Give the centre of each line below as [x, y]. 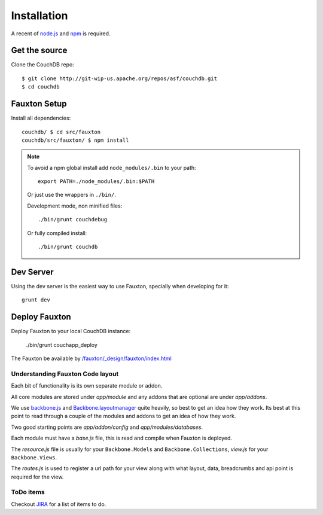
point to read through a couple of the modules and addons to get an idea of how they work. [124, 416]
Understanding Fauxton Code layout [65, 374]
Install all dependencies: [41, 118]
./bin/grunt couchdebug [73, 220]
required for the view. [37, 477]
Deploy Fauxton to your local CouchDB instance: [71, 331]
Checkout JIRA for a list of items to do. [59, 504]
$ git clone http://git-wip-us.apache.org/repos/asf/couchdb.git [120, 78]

========================================================================

EXERCISE OBJECTIVE: Although the records hold pictures, return only what remains, word for word.

WRITTEN REPLY:
Give the centre of each line below as [x, y]. 
point to read through a couple of the modules and addons to get an idea of how they work. [124, 416]
Understanding Fauxton Code layout [65, 374]
Install all dependencies: [41, 118]
./bin/grunt couchdebug [73, 220]
required for the view. [37, 477]
Deploy Fauxton to your local CouchDB instance: [71, 331]
Checkout JIRA for a list of items to do. [59, 504]
$ git clone http://git-wip-us.apache.org/repos/asf/couchdb.git [120, 78]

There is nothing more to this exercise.